Search the listing for the string "with" and copy every line that contains it.

| SOURCE MATERIAL |
^^^^^^^^^^^^^^^^

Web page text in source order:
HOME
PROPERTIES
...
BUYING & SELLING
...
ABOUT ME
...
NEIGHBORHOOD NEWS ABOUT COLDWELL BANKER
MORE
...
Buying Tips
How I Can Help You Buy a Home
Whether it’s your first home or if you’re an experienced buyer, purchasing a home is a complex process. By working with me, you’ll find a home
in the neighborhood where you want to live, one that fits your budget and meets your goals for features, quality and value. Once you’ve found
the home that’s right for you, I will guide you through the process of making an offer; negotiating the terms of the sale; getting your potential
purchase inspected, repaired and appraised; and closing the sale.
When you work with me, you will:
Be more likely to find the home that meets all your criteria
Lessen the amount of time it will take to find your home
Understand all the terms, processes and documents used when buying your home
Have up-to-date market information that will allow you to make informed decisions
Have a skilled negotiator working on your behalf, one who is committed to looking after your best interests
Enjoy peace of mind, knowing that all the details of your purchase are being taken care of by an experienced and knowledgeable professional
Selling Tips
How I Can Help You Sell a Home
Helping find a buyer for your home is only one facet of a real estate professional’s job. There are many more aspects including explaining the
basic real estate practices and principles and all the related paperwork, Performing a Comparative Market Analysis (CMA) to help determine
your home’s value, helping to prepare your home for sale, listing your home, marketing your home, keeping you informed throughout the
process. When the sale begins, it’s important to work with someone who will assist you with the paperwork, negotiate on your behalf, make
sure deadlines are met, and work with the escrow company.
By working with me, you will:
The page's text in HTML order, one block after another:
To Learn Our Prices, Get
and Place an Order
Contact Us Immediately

^^^^^^^^^^^^^^^^

| SOLUTION FOR THIS EXERCISE |
Whether it’s your first home or if you’re an experienced buyer, purchasing a home is a complex process. By working with me, you’ll find a home
When you work with me, you will:
process. When the sale begins, it’s important to work with someone who will assist you with the paperwork, negotiate on your behalf, make
sure deadlines are met, and work with the escrow company.
By working with me, you will:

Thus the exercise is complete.